- WORK ORDER -
Collect from the data below each line with "Archiva".

- RECORDS -
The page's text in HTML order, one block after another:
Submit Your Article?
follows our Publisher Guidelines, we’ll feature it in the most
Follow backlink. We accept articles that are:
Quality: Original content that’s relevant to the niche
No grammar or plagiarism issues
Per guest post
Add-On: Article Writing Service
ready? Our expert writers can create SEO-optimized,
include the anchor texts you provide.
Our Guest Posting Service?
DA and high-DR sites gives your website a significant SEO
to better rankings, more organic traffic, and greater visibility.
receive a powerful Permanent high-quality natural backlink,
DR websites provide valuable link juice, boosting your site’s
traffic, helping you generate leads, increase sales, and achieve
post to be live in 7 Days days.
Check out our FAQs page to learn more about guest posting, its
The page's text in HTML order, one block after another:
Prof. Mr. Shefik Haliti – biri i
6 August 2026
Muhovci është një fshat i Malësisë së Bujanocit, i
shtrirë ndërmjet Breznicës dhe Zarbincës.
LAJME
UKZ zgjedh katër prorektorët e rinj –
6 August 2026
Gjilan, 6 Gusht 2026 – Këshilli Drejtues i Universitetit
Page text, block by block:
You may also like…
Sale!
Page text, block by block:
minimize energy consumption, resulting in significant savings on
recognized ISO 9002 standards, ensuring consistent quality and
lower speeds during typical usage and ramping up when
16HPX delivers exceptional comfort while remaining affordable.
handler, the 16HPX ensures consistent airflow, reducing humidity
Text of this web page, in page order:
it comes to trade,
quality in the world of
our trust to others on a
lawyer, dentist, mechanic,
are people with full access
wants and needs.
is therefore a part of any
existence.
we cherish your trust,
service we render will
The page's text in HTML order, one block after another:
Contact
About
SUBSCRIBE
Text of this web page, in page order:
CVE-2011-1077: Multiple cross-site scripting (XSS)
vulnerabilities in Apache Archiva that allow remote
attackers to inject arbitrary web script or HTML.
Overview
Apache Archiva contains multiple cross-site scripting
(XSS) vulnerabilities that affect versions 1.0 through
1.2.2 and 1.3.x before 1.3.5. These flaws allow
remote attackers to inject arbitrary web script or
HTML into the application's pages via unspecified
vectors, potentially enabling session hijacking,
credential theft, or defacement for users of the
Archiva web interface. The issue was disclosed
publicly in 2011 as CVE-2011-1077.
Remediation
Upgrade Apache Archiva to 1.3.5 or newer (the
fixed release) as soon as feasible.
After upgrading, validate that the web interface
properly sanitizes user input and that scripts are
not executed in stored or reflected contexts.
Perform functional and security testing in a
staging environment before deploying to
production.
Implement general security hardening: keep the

--

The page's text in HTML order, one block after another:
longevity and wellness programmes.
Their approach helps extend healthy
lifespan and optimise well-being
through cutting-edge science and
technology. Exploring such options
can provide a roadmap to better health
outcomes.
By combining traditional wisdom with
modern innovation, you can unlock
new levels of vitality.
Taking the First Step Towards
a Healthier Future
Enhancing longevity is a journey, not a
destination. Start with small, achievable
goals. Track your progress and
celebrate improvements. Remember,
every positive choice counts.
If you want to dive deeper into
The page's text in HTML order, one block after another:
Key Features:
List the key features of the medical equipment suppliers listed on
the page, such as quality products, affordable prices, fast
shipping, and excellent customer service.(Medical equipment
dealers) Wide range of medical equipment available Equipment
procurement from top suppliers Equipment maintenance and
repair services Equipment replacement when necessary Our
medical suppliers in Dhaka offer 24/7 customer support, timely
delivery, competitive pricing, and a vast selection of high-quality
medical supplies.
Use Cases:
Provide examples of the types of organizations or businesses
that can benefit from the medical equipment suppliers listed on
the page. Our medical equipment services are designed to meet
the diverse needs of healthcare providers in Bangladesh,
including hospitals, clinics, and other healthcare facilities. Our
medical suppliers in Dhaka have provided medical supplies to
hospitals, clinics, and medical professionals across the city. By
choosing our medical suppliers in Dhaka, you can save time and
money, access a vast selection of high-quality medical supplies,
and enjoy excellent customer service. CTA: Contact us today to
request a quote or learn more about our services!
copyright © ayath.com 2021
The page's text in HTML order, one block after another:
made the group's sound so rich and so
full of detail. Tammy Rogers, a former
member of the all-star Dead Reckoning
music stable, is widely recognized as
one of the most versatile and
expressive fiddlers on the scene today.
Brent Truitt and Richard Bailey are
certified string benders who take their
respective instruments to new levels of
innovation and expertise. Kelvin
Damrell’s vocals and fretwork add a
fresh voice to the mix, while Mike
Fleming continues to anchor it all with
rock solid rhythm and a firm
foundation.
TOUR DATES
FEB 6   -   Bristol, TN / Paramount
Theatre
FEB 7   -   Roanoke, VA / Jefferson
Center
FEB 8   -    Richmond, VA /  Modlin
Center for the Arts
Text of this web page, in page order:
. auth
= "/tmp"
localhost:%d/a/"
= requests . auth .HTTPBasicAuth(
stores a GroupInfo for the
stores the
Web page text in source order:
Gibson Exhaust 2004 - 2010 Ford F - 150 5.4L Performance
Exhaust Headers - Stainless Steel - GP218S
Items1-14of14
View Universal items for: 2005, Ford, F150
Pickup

- ANSWER SPACE -
vulnerabilities in Apache Archiva that allow remote
Apache Archiva contains multiple cross-site scripting
Archiva web interface. The issue was disclosed
Upgrade Apache Archiva to 1.3.5 or newer (the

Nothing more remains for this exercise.